Maman, dis leur haut et fort, jusqu’à ce que tu en perdes la voix, que j’ai seulement essayé de vivre ma liberté. Qu’ils comprennent enfin que peu importe le nombre de relations sexuelles que j’ai déjà eues, que ce qui importe en revanche est de savoir si mon agresseur paye pour du sexe et que pour cela il considère la femme comme un objet supplémentaire.

Ma façon de m’habiller m’appartient. Si les hommes me sexualisent parce qu’il fait chaud et que je me découvre un peu plus qu’en hiver, c’est davantage leur problème que le mien. Pensez-y, c’est juste des vêtements. Les hommes se baladent torse nu, le pantalon bas, montrent leur caleçon, les portent même sous leurs fesses, et aucune fille ne tente de les violer. Pourquoi en est-il ainsi …?

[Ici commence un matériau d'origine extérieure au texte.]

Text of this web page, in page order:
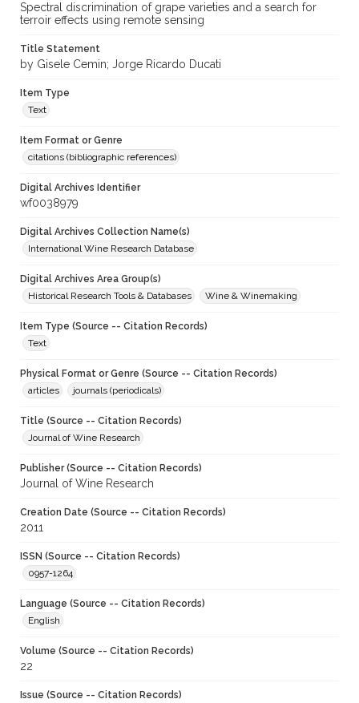
Spectral discrimination of grape varieties and a search for
terroir effects using remote sensing
Title Statement
by Gisele Cemin; Jorge Ricardo Ducati
Item Type
Text
Item Format or Genre
citations (bibliographic references)
Digital Archives Identifier
wf0038979
Digital Archives Collection Name(s)
International Wine Research Database
Digital Archives Area Group(s)
Historical Research Tools & Databases
Wine & Winemaking
Item Type (Source -- Citation Records)
Text
Physical Format or Genre (Source -- Citation Records)
articles
journals (periodicals)
Title (Source -- Citation Records)
Journal of Wine Research
Publisher (Source -- Citation Records)
Journal of Wine Research
Creation Date (Source -- Citation Records)
2011
ISSN (Source -- Citation Records)
0957-1264
Language (Source -- Citation Records)
English
Volume (Source -- Citation Records)
22
Issue (Source -- Citation Records)
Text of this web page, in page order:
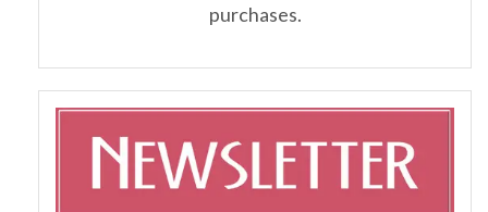
purchases.
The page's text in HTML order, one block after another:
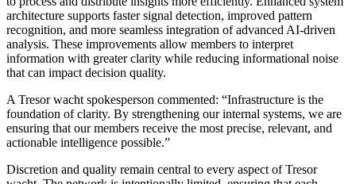
architecture supports faster signal detection, improved pattern
recognition, and more seamless integration of advanced AI-driven
analysis. These improvements allow members to interpret
information with greater clarity while reducing informational noise
that can impact decision quality.
A Tresor wacht spokesperson commented: “Infrastructure is the
foundation of clarity. By strengthening our internal systems, we are
ensuring that our members receive the most precise, relevant, and
actionable intelligence possible.”
Discretion and quality remain central to every aspect of Tresor
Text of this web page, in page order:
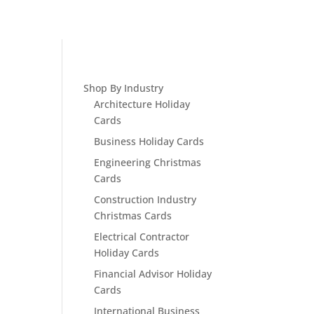
Shop By Industry
Architecture Holiday
Cards
Business Holiday Cards
Engineering Christmas
Cards
Construction Industry
Christmas Cards
Electrical Contractor
Holiday Cards
Financial Advisor Holiday
Cards
International Business
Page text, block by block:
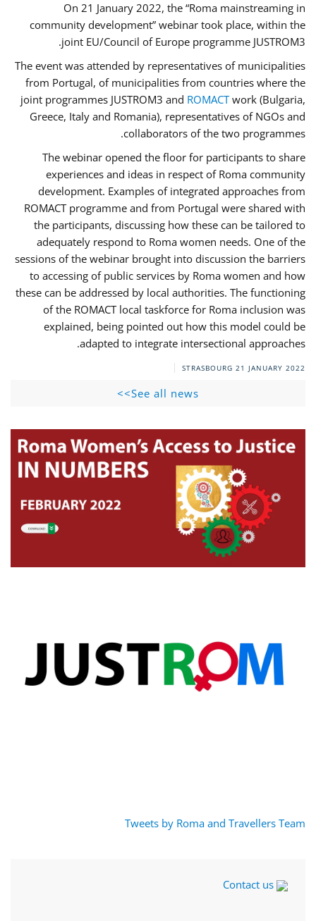
On 21 January 2022, the “Roma mainstreaming in
community development” webinar took place, within the
joint EU/Council of Europe programme JUSTROM3.
The event was attended by representatives of municipalities
from Portugal, of municipalities from countries where the
joint programmes JUSTROM3 and ROMACTwork (Bulgaria,
Greece, Italy and Romania), representatives of NGOs and
collaborators of the two programmes.
The webinar opened the floor for participants to share
experiences and ideas in respect of Roma community
development. Examples of integrated approaches from
ROMACT programme and from Portugal were shared with
the participants, discussing how these can be tailored to
adequately respond to Roma women needs. One of the
sessions of the webinar brought into discussion the barriers
to accessing of public services by Roma women and how
these can be addressed by local authorities. The functioning
of the ROMACT local taskforce for Roma inclusion was
explained, being pointed out how this model could be
adapted to integrate intersectional approaches.
STRASBOURG 21 JANUARY 2022
See all news>>
Tweets by Roma and Travellers Team
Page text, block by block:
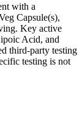
with a
Capsule(s),
Key active
Acid, and
third-party testing
testing is not
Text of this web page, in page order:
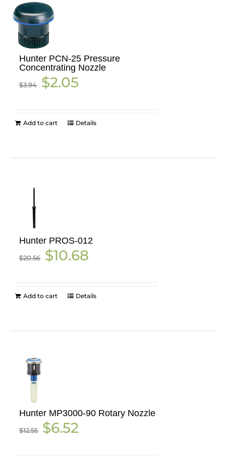
Hunter PCN-25 Pressure
Concentrating Nozzle
$3.94
Original
price
$2.05price
Add to cart Details
Hunter PROS-012
$20.56
Original
price
$10.68price
Add to cart Details
Hunter MP3000-90 Rotary Nozzle
$12.55
Original
price
$6.52price
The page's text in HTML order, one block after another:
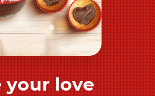
more
your love
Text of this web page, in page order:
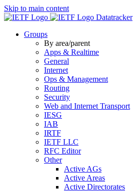
Skip to main content
Datatracker
Groups
By area/parent
Apps & Realtime
General
Internet
Ops & Management
Routing
Security
Web and Internet Transport
IESG
IAB
IRTF
IETF LLC
RFC Editor
Other
Active AGs
Active Areas
Active Directorates
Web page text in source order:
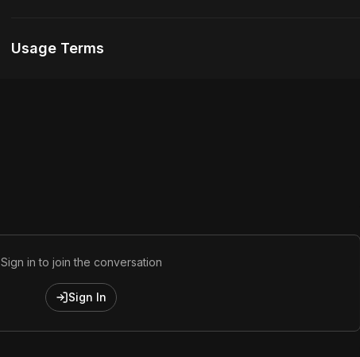
Usage Terms
Sign in to join the conversation
Sign In

maman, si je ne rentre pas à la maison ce soir

Maman, raconte-leur la peur que ressent une femme qui marche seule

Rappelle-leur la peur que nous ressentons lorsque, la nuit, je reviens seule après avoir traînée un peu plus longtemps. Dis-leur que cette peur n’apparaît que chez moi et pas chez mon frère, parce que je suis une femme et que je suis davantage en danger pour cette seule raison.

Dis-leur comment je serre mes clés dans ma main avant d’atteindre mon portail pour les enfoncer dans le ventre d’un éventuel agresseur. Dis-leur que les femmes regardent toujours derrière elles, le jour comme la nuit, lorsque nous sommes seules dans la rue, ou n’importe où ailleurs.

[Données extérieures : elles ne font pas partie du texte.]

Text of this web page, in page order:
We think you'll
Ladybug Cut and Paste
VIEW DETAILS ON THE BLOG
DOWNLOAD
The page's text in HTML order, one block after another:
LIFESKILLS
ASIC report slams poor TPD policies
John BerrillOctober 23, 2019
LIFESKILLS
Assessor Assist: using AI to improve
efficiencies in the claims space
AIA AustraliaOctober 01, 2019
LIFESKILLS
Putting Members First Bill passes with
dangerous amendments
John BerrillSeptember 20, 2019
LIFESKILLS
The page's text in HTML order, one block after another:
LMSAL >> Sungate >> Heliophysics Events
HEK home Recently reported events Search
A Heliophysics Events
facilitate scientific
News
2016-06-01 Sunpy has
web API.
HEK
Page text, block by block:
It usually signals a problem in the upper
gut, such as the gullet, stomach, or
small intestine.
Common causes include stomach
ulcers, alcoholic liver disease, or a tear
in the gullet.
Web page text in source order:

Sur le chemin du retour, je veux être libre, pas courageuse.

Tout d’abord, maman, ne te sens pas coupable si je ne rentre pas à la maison ce soir. Parce que tu ne pouvais pas faire plus. Tu m’as éduquée à vivre comme je le souhaite et sans complexes. Maman, tu m’as prévenue de tout ce qui pouvait arriver. Tu m’as clairement fait savoir que si cela arrivait, je ne pourrais l’éviter. Je te dis maintenant que tu ne le peux pas non plus. Je suis victime parce que je suis une femme. C’est quelque chose que je ne peux pas changer.

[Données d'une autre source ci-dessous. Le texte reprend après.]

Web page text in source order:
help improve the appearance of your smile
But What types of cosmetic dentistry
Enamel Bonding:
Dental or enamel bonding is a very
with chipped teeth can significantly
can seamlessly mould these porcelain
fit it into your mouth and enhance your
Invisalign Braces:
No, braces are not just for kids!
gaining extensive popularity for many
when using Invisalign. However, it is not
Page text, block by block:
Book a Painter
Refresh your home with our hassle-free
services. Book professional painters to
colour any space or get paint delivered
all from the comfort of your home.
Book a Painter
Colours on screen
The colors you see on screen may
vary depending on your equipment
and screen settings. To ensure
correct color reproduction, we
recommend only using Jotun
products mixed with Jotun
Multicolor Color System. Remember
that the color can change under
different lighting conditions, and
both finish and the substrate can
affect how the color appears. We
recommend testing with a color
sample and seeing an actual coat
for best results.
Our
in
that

Parce que maman, je suis la victime de cette société machiste, une violée de plus. Mais je suis celle qui sera le plus durement jugée. Les hommes violent car leur système patriarcal leur a dit que nous sommes difficiles et qu’ils doivent insister, que nous aimons les compliments et toute marque d’affection, même lorsque nous n’en demandons pas.

Parce qu’il est difficile de comprendre que tout homme peut être un violeur et toute femme une victime. Mais maman, le monde ne pourra le comprendre que si tu dis tout ici. Si tu fais entendre la voix des femmes. Il n’existe pas d’autre cause de viol que l’éducation qui nous sexualise. Il n’existe pas d’autre victime que celle qui dispose d’un vagin. Alors maman, ne laisse pas ma voix s’éteindre, mais ne les laisse pas non plus corriger tes propos. Tu me connais et tu sais ce que nous vivons. Que ta voix soit entendue et devienne un hymne.